Siyasal ve toplumsal mücadelede, ideolojik inisiyatifin (önceliğin, üstünlüğün, yönlendirme yeteneği ve kapasitesinin) ele geçirilmesi büyük önem taşır. Tam olarak entelektüel inisiyatif anlamına gelmese de, onunla yakın ilişki içindedir. Çünkü, entelektüel alandan beslenen ideolojik inisiyatif, siyasal üstünlüğün ele geçirilmesiyle birlikte ilerler, iki alan bir birini etkiler ve bütünler. Türkiye’de ise son 30 yıldır söz konusu ilişkide tersine bir durum yaşandı. İslamcı hareket, hiçbir zaman entelektüel ve kültürel hegemonyayı ele geçiremese bile, liberallerin paha biçilmez katkısıyla ideolojik ve siyasal inisiyatifi büyük ölçüde elinde tutu. Türban ya da örtünme talebi bu inisiyatifin ele geçirilmesinde önemli bir rol oynadı.
Ancak bir yanıyla, İslamcı gruplar ve tarikatlar koalisyonu konumunda olan AKP, özellikle 2015 yılından itibaren ideolojik inisiyatifini yitirmeye başladı. Dahası, 2018’den itibaren bu inisiyatif büyük ölçüde muhalefete, cumhuriyetçilere ve genel olarak -sosyalistlere olmasa bile- sola geçti. Siyasal İslam’ı aynı zamanda bir sermaye birikim yöntemi ve modeli haline getiren AKP iktidarının kurduğu yağma ve talan düzeni, toplumsal tepkiyi yükseltti. Yoksullaşma ve sefalet, muhalif ajitasyonun da etkisiyle siyasal bir öfkeye dönüşmeye başladı. AKP, hem tarihsel hem de siyasal ömrünü doldurmuş görünüyordu. Bu durum demokrasi güçleri için büyük fırsat sunuyordu.
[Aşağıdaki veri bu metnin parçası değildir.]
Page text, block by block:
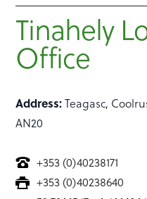
Tinahely
Office
Address:Teagasc,
AN20
+353 (0)40238171
+353 (0)40238640
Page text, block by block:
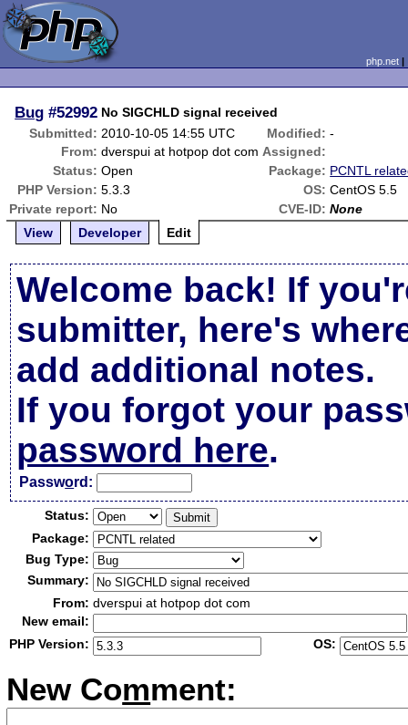
php.net
Bug #52992 No SIGCHLD signal received
Submitted: 2010-10-05 14:55 UTC Modified: -
From: dverspui at hotpop dot com Assigned:
Status: Open Package: PCNTL
PHP Version: 5.3.3 OS: CentOS 5.5
Private report: No CVE-ID: None
View
Developer Edit
Welcome back! If
submitter, here's
add additional notes.
If you forgot your
password here.
Password:
Status:
Package:
Bug Type:
Summary:
From: dverspui at hotpop dot com
New email:
PHP Version:
OS:
New Comment:
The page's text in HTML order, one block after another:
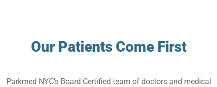
Our Patients Come First
Parkmed NYC’s Board Certified team of doctors and medical
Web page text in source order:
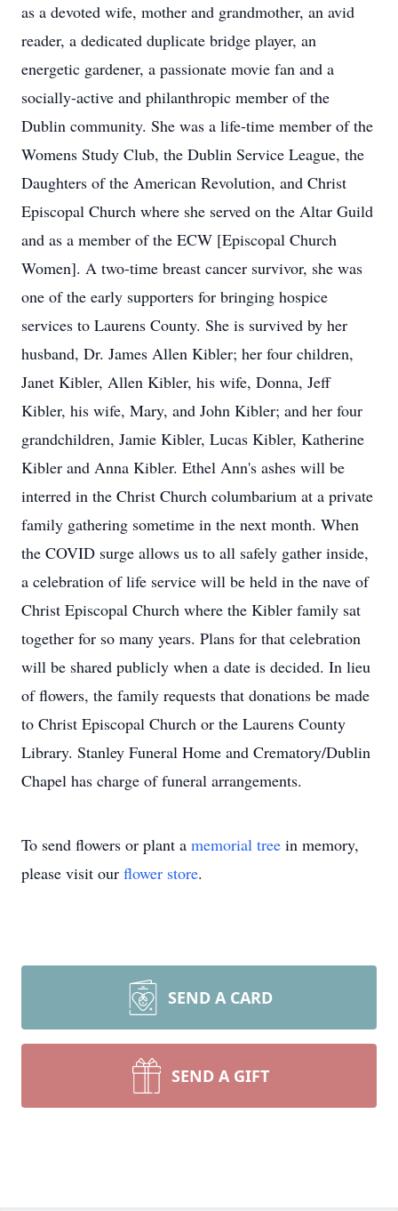
as a devoted wife, mother and grandmother, an avid
reader, a dedicated duplicate bridge player, an
energetic gardener, a passionate movie fan and a
socially-active and philanthropic member of the
Dublin community. She was a life-time member of the
Womens Study Club, the Dublin Service League, the
Daughters of the American Revolution, and Christ
Episcopal Church where she served on the Altar Guild
and as a member of the ECW [Episcopal Church
Women]. A two-time breast cancer survivor, she was
one of the early supporters for bringing hospice
services to Laurens County. She is survived by her
husband, Dr. James Allen Kibler; her four children,
Janet Kibler, Allen Kibler, his wife, Donna, Jeff
Kibler, his wife, Mary, and John Kibler; and her four
grandchildren, Jamie Kibler, Lucas Kibler, Katherine
Kibler and Anna Kibler. Ethel Ann's ashes will be
interred in the Christ Church columbarium at a private
family gathering sometime in the next month. When
the COVID surge allows us to all safely gather inside,
a celebration of life service will be held in the nave of
Christ Episcopal Church where the Kibler family sat
together for so many years. Plans for that celebration
will be shared publicly when a date is decided. In lieu
of flowers, the family requests that donations be made
to Christ Episcopal Church or the Laurens County
Library. Stanley Funeral Home and Crematory/Dublin
Chapel has charge of funeral arrangements.
To send flowers or plant a memorial tree in memory,
please visit our flower store.
SEND A CARD
SEND A GIFT
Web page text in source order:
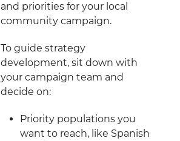
and priorities for your local
community campaign.
To guide strategy
development, sit down with
your campaign team and
decide on:
Priority populations you
want to reach, like Spanish
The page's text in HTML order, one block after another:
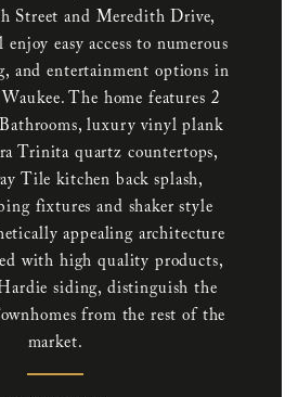
Street and Meredith Drive,
easy access to numerous
and entertainment options in
The home features 2
luxury vinyl plank
Trinita quartz countertops,
Tile kitchen back splash,
fixtures and shaker style
appealing architecture
with high quality products,
Hardie siding, distinguish the
from the rest of the
market.
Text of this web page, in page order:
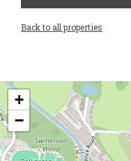
Back to all properties
+
−
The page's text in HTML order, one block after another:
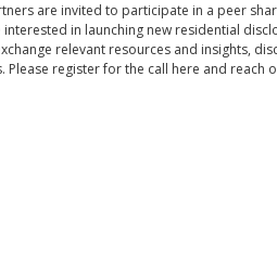
are invited to participate in a peer
in launching new residential
relevant resources and insights,
register for the call here and reach
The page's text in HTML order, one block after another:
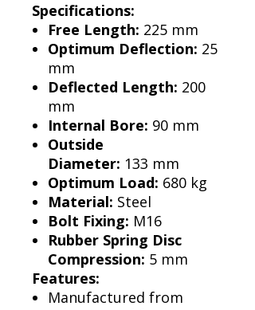
Specifications:
Free Length: 225 mm
Optimum Deflection: 25
mm
Deflected Length: 200
mm
Internal Bore: 90 mm
Outside
Diameter: 133 mm
Optimum Load: 680 kg
Material: Steel
Bolt Fixing: M16
Rubber Spring Disc
Compression: 5 mm
Features:
Manufactured from
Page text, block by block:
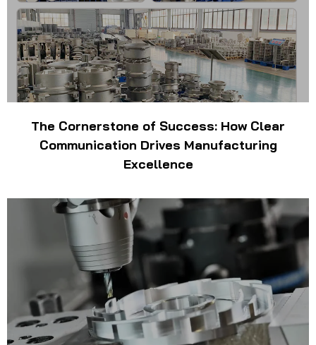
The Cornerstone of Success: How Clear
Communication Drives Manufacturing
Excellence
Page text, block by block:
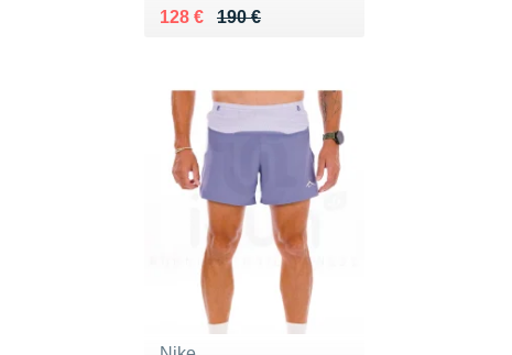
190 €
Au lieu de 190 €
128 €
Vendu 128 €
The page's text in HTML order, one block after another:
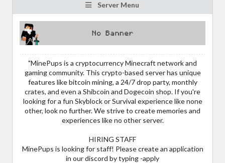
Server Menu
"MinePups is a cryptocurrency Minecraft network and
gaming community. This crypto-based server has unique
features like bitcoin mining, a 24/7 drop party, monthly
crates, and even a Shibcoin and Dogecoin shop. If you're
looking for a fun Skyblock or Survival experience like none
other, look no further. We strive to create memories and
experiences like no other server.
HIRING STAFF
MinePups is looking for staff! Please create an application
in our discord by typing -apply
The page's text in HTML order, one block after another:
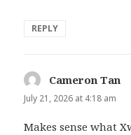
REPLY
Cameron Tan
July 21, 2026 at 4:18 am
Makes sense what
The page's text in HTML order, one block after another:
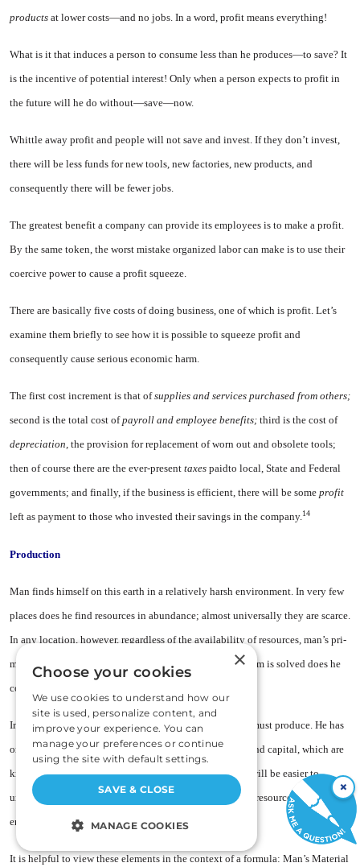
products at lower costs—and no jobs. In a word, profit means everything!
What is it that induces a person to consume less than he produces—to save? It
is the incentive of potential interest! Only when a person ex­pects to profit in
the future will he do without—save—now.
Whittle away profit and people will not save and invest. If they don’t invest,
there will be less funds for new tools, new factories, new products, and
consequently there will be fewer jobs.
The greatest benefit a company can provide its employees is to make a profit.
By the same token, the worst mistake organized labor can make is to use their
coercive power to cause a profit squeeze.
There are basically five costs of doing business, one of which is prof­it. Let’s
examine them briefly to see how it is possible to squeeze profit and
consequently cause serious economic harm.
The first cost increment is that ofsupplies and services purchased from others;
second is the total cost ofpayroll and employee benefits; third is the cost of
depreciation, the provision for replacement of worn out and obsolete tools;
then of course there are the ever-present taxes paidto local, State and Federal
governments; and finally, if the business is efficient, there will be some profit
left as payment to those who in­vested their savings in the company.14
Production
Man finds himself on this earth in a relatively harsh environment. In very few
places does he find re­sources in abundance; almost uni­versally they are scarce.
In any loca­tion, however, regardless of the availability of resources, man’s pri­
mary concern is how to sustain life; only after this problem is solved does he
concern himself with his liberty.
In sustaining and improving the quality of his life, man must pro­duce. He has
only three elements with which to produce: land, labor and capital, which are
known as the factors of production. For our pur­poses, it will be easier to
understand their function if we call these fac­tors, natural resources, human
energy and tools.
It is helpful to view these ele­ments in the context of a formula: Man’s Material
×
×
Choose your cookies
We use cookies to understand how our
site is used, personalize content, and
improve your experience. You can
manage your preferences or continue
using the site with default settings.
SAVE & CLOSE
MANAGE COOKIES
STRICTLY NECESSARY
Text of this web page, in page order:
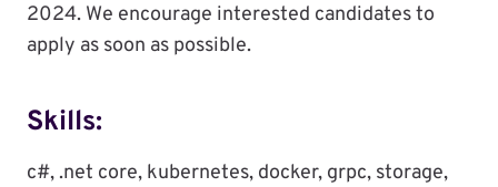
2024. We encourage interested candidates to
apply as soon as possible.
Skills:
c#, .net core, kubernetes, docker, grpc, storage,
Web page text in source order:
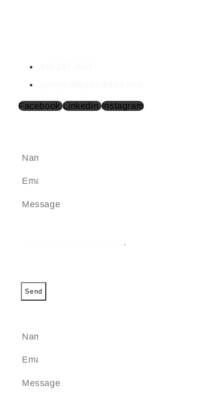
Facebook Linkedin Instagram
Send
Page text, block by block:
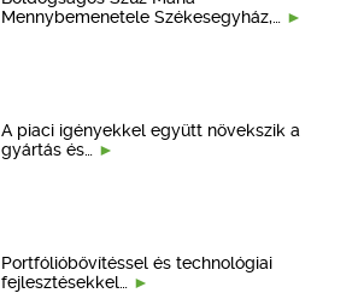
Mennybemenetele Székesegyház,…
A piaci igényekkel együtt növekszik a
gyártás és…
Portfólióbővítéssel és technológiai
fejlesztésekkel…
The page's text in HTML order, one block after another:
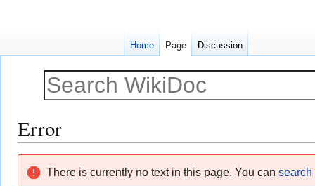
Error
There is currently no text in this page. You can search
Home Page Discussion
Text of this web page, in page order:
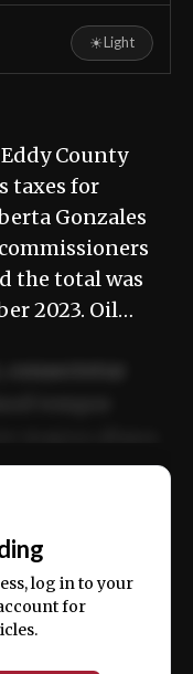
☀Light
County
taxes for
Gonzales
the total was
2023. Oil…
log in to your
for
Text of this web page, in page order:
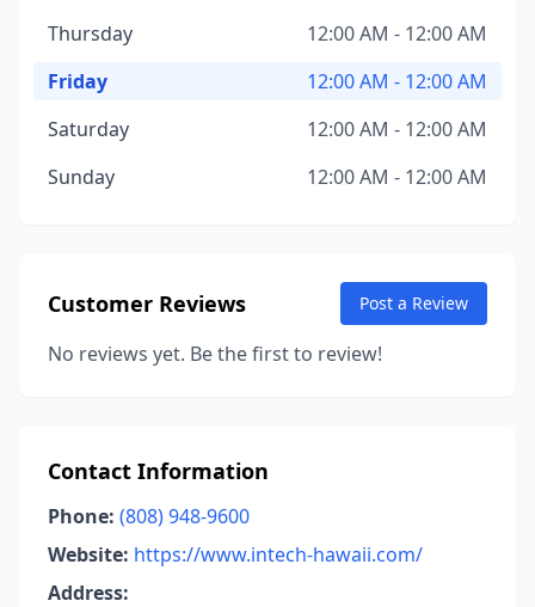
Thursday
12:00 AM - 12:00 AM
Friday
12:00 AM - 12:00 AM
Saturday
12:00 AM - 12:00 AM
Sunday
12:00 AM - 12:00 AM
Customer Reviews Post a Review
No reviews yet. Be the first to review!
Contact Information
Phone: (808) 948-9600
Website: https://www.intech-hawaii.com/
Address:
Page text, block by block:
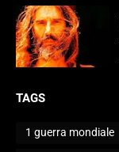
TAGS
1 guerra mondiale
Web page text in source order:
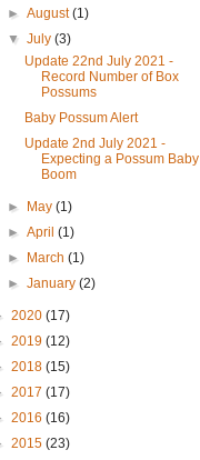
►August(1)
▼July(3)
Update 22nd July 2021 -
Record Number of Box
Possums
Baby Possum Alert
Update 2nd July 2021 -
Expecting a Possum Baby
Boom
► May(1)
►April(1)
►
March(1)
►January(2)
2020 (17)
2019 (12)
2018 (15)
2017 (17)
2016 (16)
2015 (23)
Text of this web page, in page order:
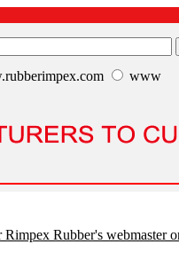
www
Rimpex Rubber's webmaster
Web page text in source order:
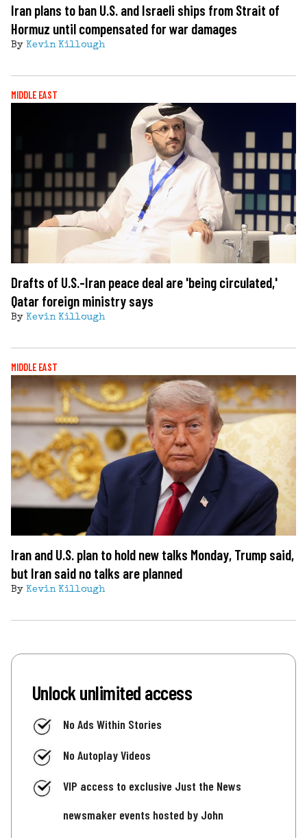
Iran plans to ban U.S. and Israeli ships from Strait of
Hormuz until compensated for war damages
By Kevin Killough
MIDDLE EAST
Drafts of U.S.-Iran peace deal are 'being circulated,'
Qatar foreign ministry says
By Kevin Killough
MIDDLE EAST
Iran and U.S. plan to hold new talks Monday, Trump said,
but Iran said no talks are planned
By Kevin Killough
Unlock unlimited access
No Ads Within Stories
No Autoplay Videos
VIP access to exclusive Just the News
newsmaker events hosted by John
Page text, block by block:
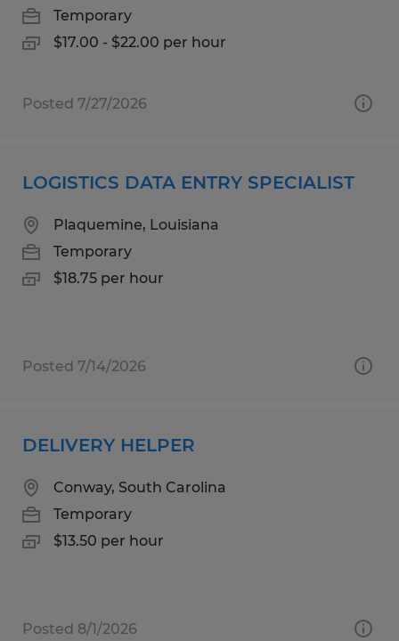
Temporary
$17.00 - $22.00 per hour
Posted 7/27/2026
LOGISTICS DATA ENTRY SPECIALIST
Plaquemine, Louisiana
Temporary
$18.75 per hour
Posted 7/14/2026
DELIVERY HELPER
Conway, South Carolina
Temporary
$13.50 per hour
Posted 8/1/2026
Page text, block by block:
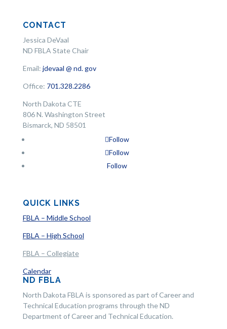
CONTACT
Jessica DeVaal
ND FBLA State Chair
Email: jdevaal @ nd. gov
Office: 701.328.2286
North Dakota CTE
806 N. Washington Street
Bismarck, ND 58501
Follow
Follow
Follow
QUICK LINKS
FBLA – Middle School
FBLA – High School
FBLA – Collegiate
Calendar
ND FBLA
North Dakota FBLA is sponsored as part of Career and
Technical Education programs through the ND
Department of Career and Technical Education.
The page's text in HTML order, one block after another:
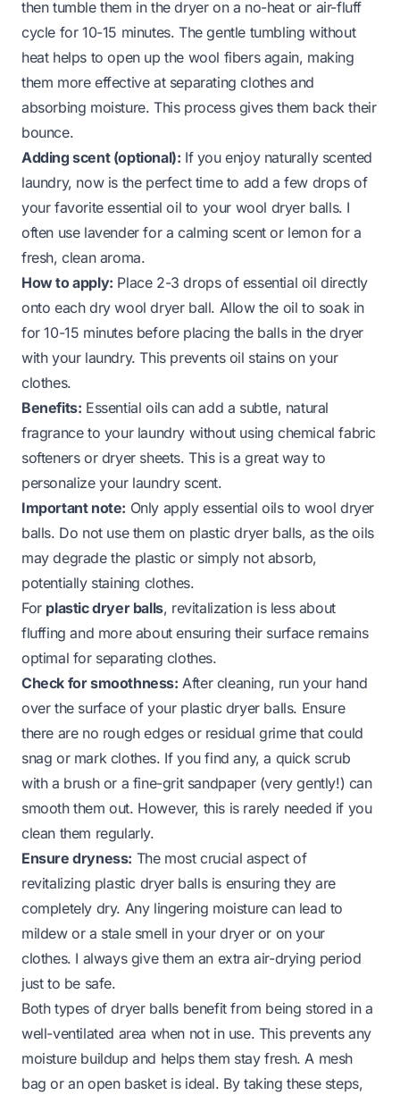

Gel gelelim, Erdoğan-AKP iktidarı, rejimi kalıcı olarak değiştirme, düşük yoğunluklu da olsa bir şeriat rejimi kurma ısrarını sürdürdü. İslamcı hareket, geri dönüşü olmayacak şekilde bir düzen değişikliği yapmak, din merkezli bilgi anlayışının egemen olduğu bir sistemi -ki bu anlayış bir ortaçağ arızasıdır- kurmak için koşulları zorlamaya başladı. Nedeni açıktı; İslamcılar, Cumhuriyetin kurumlarını yıkmasına karşın, istedikleri rejimi ve düzeni henüz kuramamıştı.
Genel olarak İslamcı hareketin, özel olarak Erdoğan-AKP iktidarının ideolojik ve siyasal inisiyatifi büyük ölçüde yitirdiği bir ortamda, CHP lideri Kemal Kılıçdaroğlu’nun kamuda türban takılmasına, yani tesettüre güvence getirilmesine ilişkin yasal düzenleme istemesi, Erdoğan’a ideolojik-siyasal inisiyatifi yeniden ele geçme olanağını sundu. Ancak, asıl önemlisi, Cumhuriyet ve laikliğin savunulacağı en gerideki çizgiyi bile belirsizleştirdi.
Oysa, siyasal islamcıların bile kabul ettiği gibi, ülkenin bir türban /başörtüsü sorunu kalmamıştı. Daha ne olsun; bir siyasal simge olarak algılanan turban (başörtüsü değil, türban) hiç olmaması gereken kamu kuruluşu niteliğindeki adliyede, poliste, askerde, eğitim kurumlarında bile serbestçe giyiliyor /takılıyordu. Tam tersine bir sorun vardı; asıl seküler yaşam, laiklik ve başı açık kadınlar tedit altındaydı. Dolayısıyla, böyle bir konuyu, AKP ve İslamcı hareketle mücadele için gündeme getirmek kadar büyük bir hata olamazdı.
* * *
Nitekim, AKP’li Cumhurbaşkanı Tayyip Erdoğan bile, “Böyle bir sorun yoktu, biz çözmüştük. Ama bize güzel bir pas verdiler. Biz de şimdi onu gole çevireceğiz” diyerek (evet, tam olarak böyle diyerek), adeta dalga geçti. Dahası AKP lideri el yükselterek, “Hadi o halde Anayasayı değiştirelim” dedi. Böylece, kamu kurum ve kuruluşlarında giyim-kıyafet yönetmeliklerindeki basit bir düzenlemeyle aşılan “sorun”, neredeyse anayasal zorunluluk haline getirilmenin eşiğine kadar taşındı. Oysa, Anayasada turban takılmasını /giyilmesini engellen bir hüküm olmadığı için, yeni bir düzenlemenin de gereği yoktu.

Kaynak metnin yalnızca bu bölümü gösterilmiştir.